Compile a PHP program to check the number of Chinese characters in the string for instance sharing

Source: Internet
Author: User
Sometimes we need to calculate the number of words contained in a string. For a pure English string, the number of words equals the length of the string, which can be obtained using the strlen function. But what if the string contains Chinese characters? Mb_strlen can be implemented, but unfortunately the extension is not installed, so implement it by yourself. Php has an extension which is generally required. We can use mb_strlen to obtain

Sometimes we need to calculate the number of words contained in a string. For a pure English string, the number of words equals the length of the string, which can be obtained using the strlen function. But what if the string contains Chinese characters?

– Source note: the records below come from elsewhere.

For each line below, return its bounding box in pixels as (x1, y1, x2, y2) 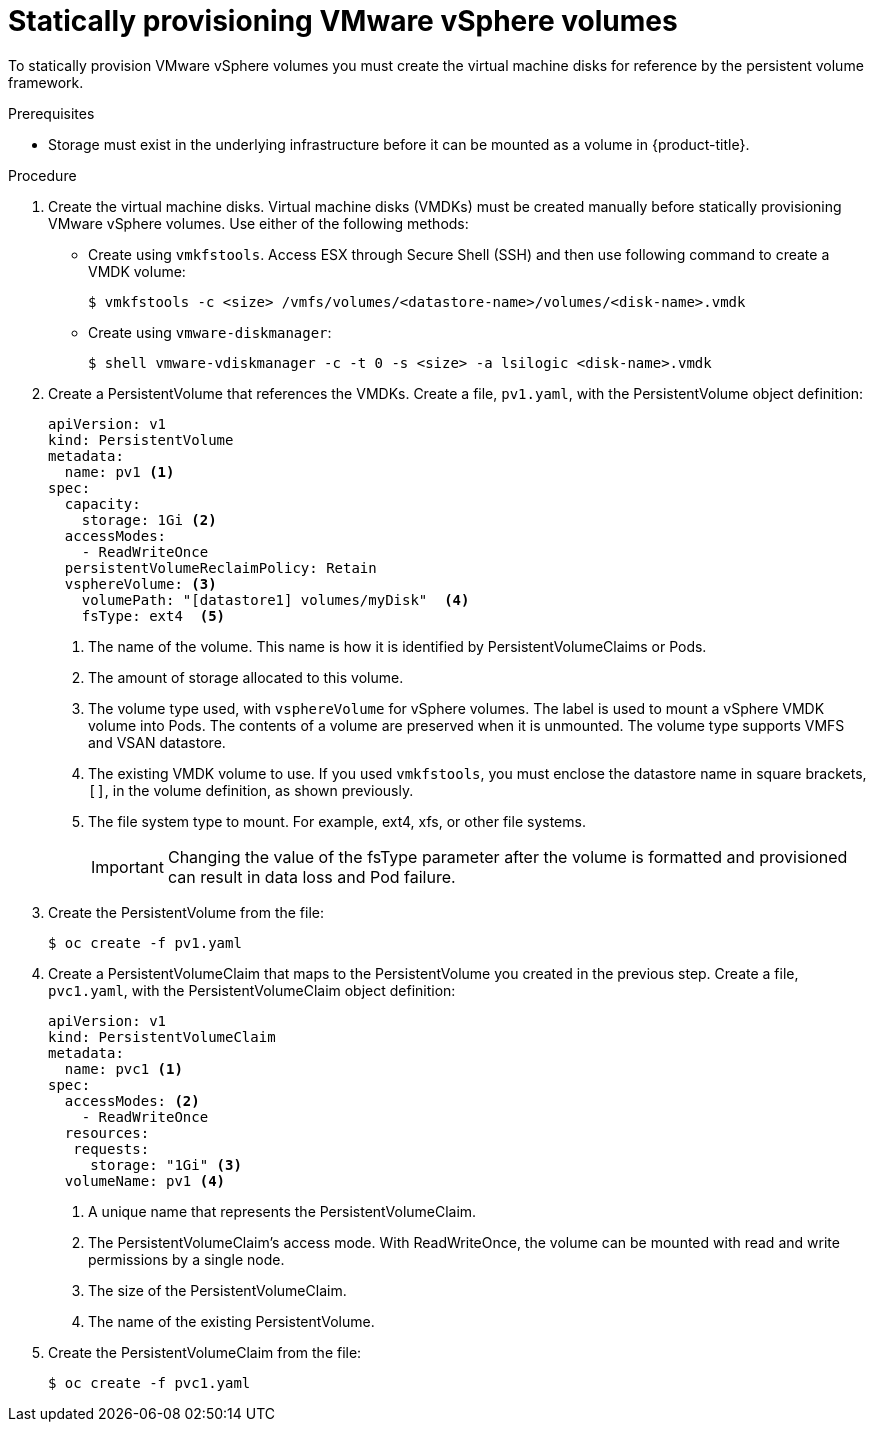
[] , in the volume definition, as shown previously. (88, 781, 414, 799)
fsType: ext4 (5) (81, 607, 226, 624)
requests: (73, 1140, 150, 1157)
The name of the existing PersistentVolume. (88, 1312, 375, 1330)
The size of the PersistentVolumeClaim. (88, 1281, 347, 1299)
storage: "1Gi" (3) (90, 1156, 242, 1173)
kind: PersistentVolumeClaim (48, 1028, 276, 1045)
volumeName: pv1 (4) (64, 1172, 226, 1189)
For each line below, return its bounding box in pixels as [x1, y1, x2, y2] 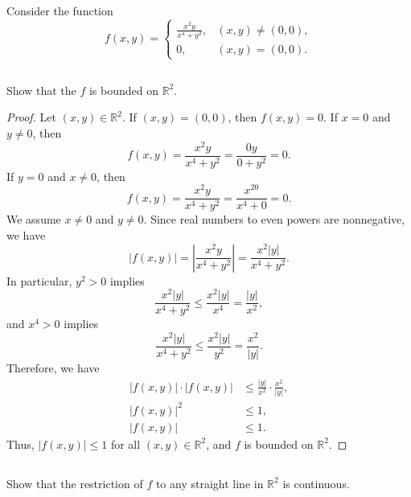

Mb_strlen can be implemented, but unfortunately the extension is not installed, so implement it by yourself. Php has an extension which is generally required. We can use mb_strlen to obtain

Sometimes we need to calculate the number of words contained in a string. For a pure English string, the number of words equals the length of the string.
The strlen function can be obtained, but what if the string contains Chinese characters? Mb_strlen can be implemented, but unfortunately the extension is not installed, so implement it by yourself.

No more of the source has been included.